The HeartDX-LM model was trained on randomly selected 2,000 synthetic echo reports with varying formats and paired structured labels, with a wide range of clinical findings. We identified a lower threshold of 500 annotated reports required for fine-tuning Llama2 13b to achieve stable and consistent performance. At YNHHS, the HeartDx-LM model accurately extracted 69,144 out of 70,032 values (98.7%) across 18 clinical fields from unstructured reports in the test set from contemporary records where paired structured data were also available.
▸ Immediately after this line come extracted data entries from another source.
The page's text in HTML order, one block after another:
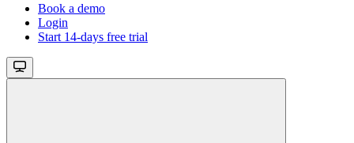
Book a demo
Login
Start 14-days free trial
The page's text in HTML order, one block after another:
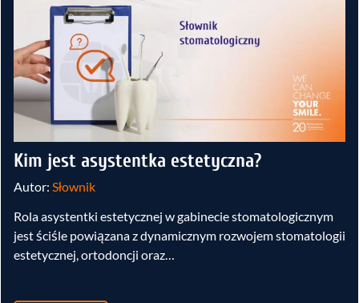
Kim jest asystentka estetyczna?
Autor: Słownik
Rola asystentki estetycznej w gabinecie stomatologicznym
jest ściśle powiązana z dynamicznym rozwojem stomatologii
estetycznej, ortodoncji oraz…
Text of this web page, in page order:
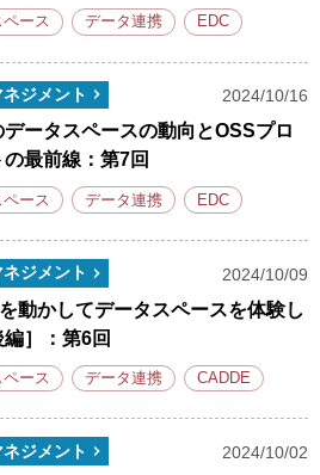
ース データ連携 EDC
ジメント 2024/10/16
データスペースの動向とOSSプロ
最前線：第7回
ース データ連携 EDC
ジメント 2024/10/09
動かしてデータスペースを体験し
編］：第6回
ース データ連携 CADDE
ジメント 2024/10/02
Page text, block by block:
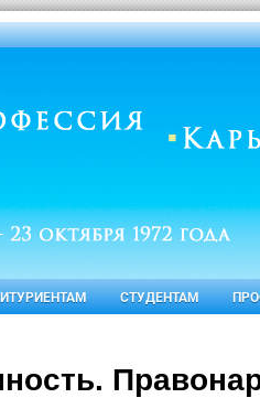
СТУДЕНТАМ
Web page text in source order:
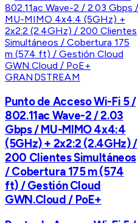
GRANDSTREAM
Punto de Acceso Wi-Fi 5 /
802.11ac Wave-2 / 2.03
Gbps / MU-MIMO 4x4:4
(5GHz) + 2x2:2 (2.4GHz) /
200 Clientes Simultáneos
/ Cobertura 175 m (574
ft) / Gestión Cloud
GWN.Cloud / PoE+
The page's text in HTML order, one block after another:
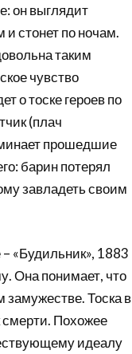
он выглядит
и стонет по ночам.
таким
чувство
о тоске героев по
(плач
прошедшие
барин потерял
завладеть своим
«Будильник», 1883
Она понимает, что
замужестве. Тоска в
смерти. Похожее
идеалу
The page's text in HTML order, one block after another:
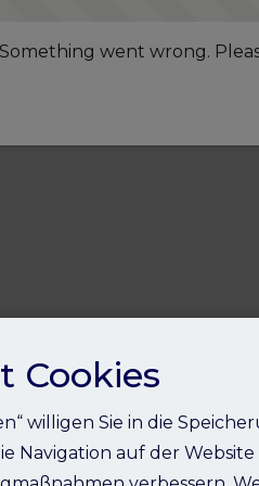
Something went wrong.
Cookies
willigen Sie in die
Navigation auf der
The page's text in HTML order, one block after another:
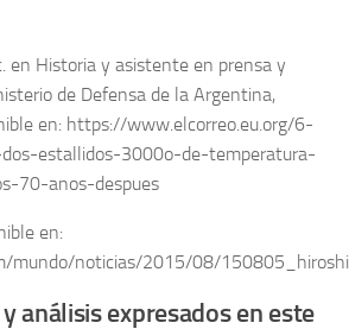
en Historia y asistente en prensa y
de Defensa de la Argentina,
en: https://www.elcorreo.eu.org/6-
estallidos-3000o-de-temperatura-
70-anos-despues
en:
mundo/noticias/2015/08/
análisis expresados en este
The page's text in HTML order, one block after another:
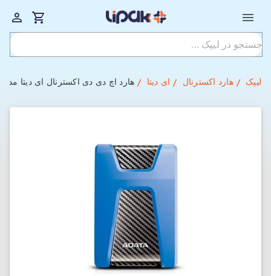
لیپک هارد اکسترنال ای دیتا هارد اچ دی دی اکسترنال ای دیتا مدل HD650 ظرفیت 2 ترابایت
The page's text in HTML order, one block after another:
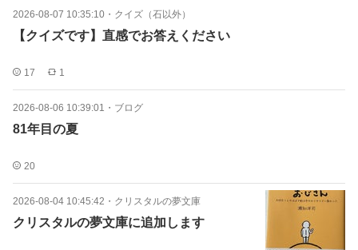
2026-08-07 10:35:10 ・ クイズ（石以外）
【クイズです】直感でお答えください
17 1
2026-08-06 10:39:01 ・ ブログ
81年目の夏
20
2026-08-04 10:45:42 ・ クリスタルの夢文庫
クリスタルの夢文庫に追加します
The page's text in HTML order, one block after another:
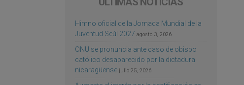
Himno oficial de la Jornada Mundial de la
Juventud Seúl 2027 agosto 3, 2026
ONU se pronuncia ante caso de obispo
católico desaparecido por la dictadura
nicaragüense julio 25, 2026
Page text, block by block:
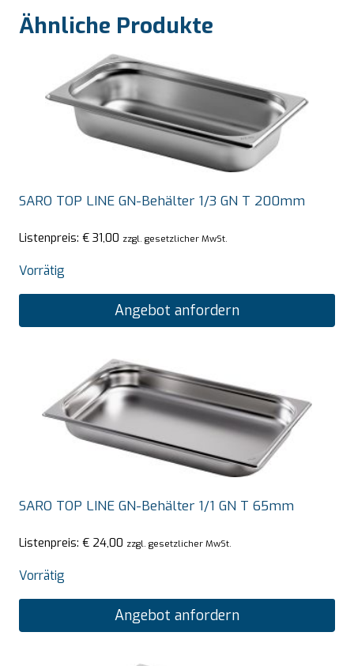
Ähnliche Produkte
SARO TOP LINE GN-Behälter 1/3 GN T 200mm
Listenpreis: € 31,00 zzgl. gesetzlicher MwSt.
Vorrätig
Angebot anfordern
SARO TOP LINE GN-Behälter 1/1 GN T 65mm
Listenpreis: € 24,00 zzgl. gesetzlicher MwSt.
Vorrätig
Angebot anfordern
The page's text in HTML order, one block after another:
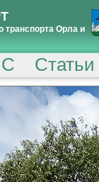
транспорта Орла и
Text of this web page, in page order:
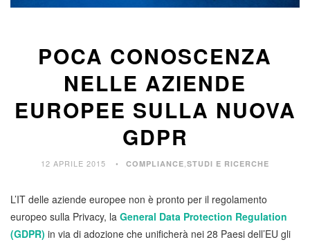
POCA CONOSCENZA
NELLE AZIENDE
EUROPEE SULLA NUOVA
GDPR
12 APRILE 2015 COMPLIANCE,STUDI E RICERCHE
L’IT delle aziende europee non è pronto per il regolamento
europeo sulla Privacy, la General Data Protection Regulation
(GDPR) in via di adozione che unificherà nei 28 Paesi dell’EU gli
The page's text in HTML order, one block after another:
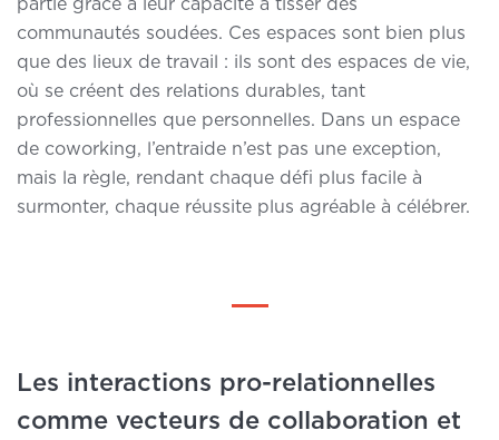
communautés soudées. Ces espaces sont bien plus
que des lieux de travail : ils sont des espaces de vie,
où se créent des relations durables, tant
professionnelles que personnelles. Dans un espace
de coworking, l’entraide n’est pas une exception,
mais la règle, rendant chaque défi plus facile à
surmonter, chaque réussite plus agréable à célébrer.
Les interactions pro-relationnelles
comme vecteurs de collaboration et
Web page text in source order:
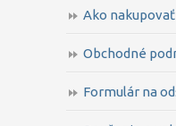
Ako nakupovať
Obchodné
Formulár na
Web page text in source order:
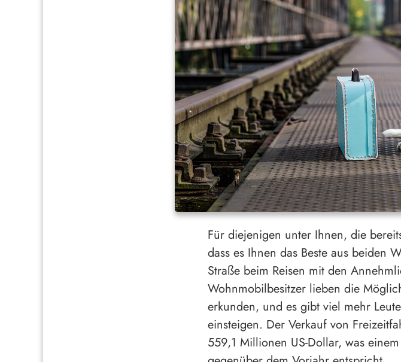
Für diejenigen unter Ihnen, die
dass es Ihnen das Beste aus beiden
Straße beim Reisen mit den
Wohnmobilbesitzer lieben die
erkunden, und es gibt viel mehr
einsteigen. Der Verkauf von
559,1 Millionen US-Dollar, was

In older echo reports where only unstructured reports were available, the model achieved 87.1% accuracy against expert annotations for the same 18 fields for a random sample of 100 reports. Similarly, in expert-annotated external validation sets from MIMIC-IV and MIMIC-III, HeartDx-LM correctly extracted 201 out of 220 available values (91.3%) and 615 out of 707 available values (87.9%), respectively, from 100 randomly chosen and expert annotated echo reports from each set.
We developed a novel method using paired large and moderate-sized LLMs to automate the extraction of unstructured echocardiographic reports into tabular datasets. Our approach represents a scalable strategy that transforms unstructured reports into computable elements that can be leveraged to improve cardiovascular care quality and enable research.
心血管诊断测试中的丰富数据通常被隔离在非结构化报告中,由于需要人工提取,限制了它们在患者护理和研究的实时应用中的使用。
我们开发了一个两步流程,依次部署生成式和解释性大语言模型(LLMs;Llama2 70b和Llama2 13b)。使用Llama2 70b模型,我们从3000份具有配对结构化元素的真实世界超声心动图(TTE)报告中生成了不同格式的报告,利用报告格式的时间变化来定义变化。随后,我们使用依次增加批次的生成式超声心动图报告作为输入对Llama2 13b进行微调,以从18个临床相关超声心动图领域的自由文本叙述中提取数据。这被设置为一个基于提示的监督训练任务。我们在几个不同的超声心动图数据集上评估了经过微调的Llama2 13b模型HeartDx-LM:(i)耶鲁纽黑文医疗系统(YNHHS)不同时间段和格式的报告,(ii)重症监护医学信息集市(MIMIC)III数据集,以及(iii)MIMIC IV数据集。我们使用提取字段的准确性和科恩kappa系数作为指标,并已公开发布HeartDX-LM模型。
HeartDX-LM模型在随机选择的2000份具有不同格式和配对结构化标签的合成超声心动图报告上进行训练,这些报告具有广泛的临床发现。我们确定了将Llama2 13b微调以实现稳定和一致性能所需的较低阈值为500份注释报告。在YNHHS,HeartDx-LM模型从当代记录的测试集中的非结构化报告中准确提取了70032个值中的69144个(98.7%),涉及18个临床领域,其中也有配对的结构化数据。在只有非结构化报告的较旧超声心动图报告中,对于随机抽取的100份报告的相同18个领域,该模型相对于专家注释的准确率达到了87.1%。同样,在来自MIMIC-IV和MIMIC-III的专家注释外部验证集中,HeartDx-LM分别从每组随机选择并经专家注释的100份超声心动图报告中正确提取了220个可用值中的201个(91.3%)和707个可用值中的615个(87.9%)。
我们开发了一种新颖的方法,使用配对的大型和中型LLMs将非结构化超声心动图报告自动提取到表格数据集中。我们的方法代表了一种可扩展的策略,将非结构化报告转化为可计算的元素,可用于提高心血管护理质量并推动研究。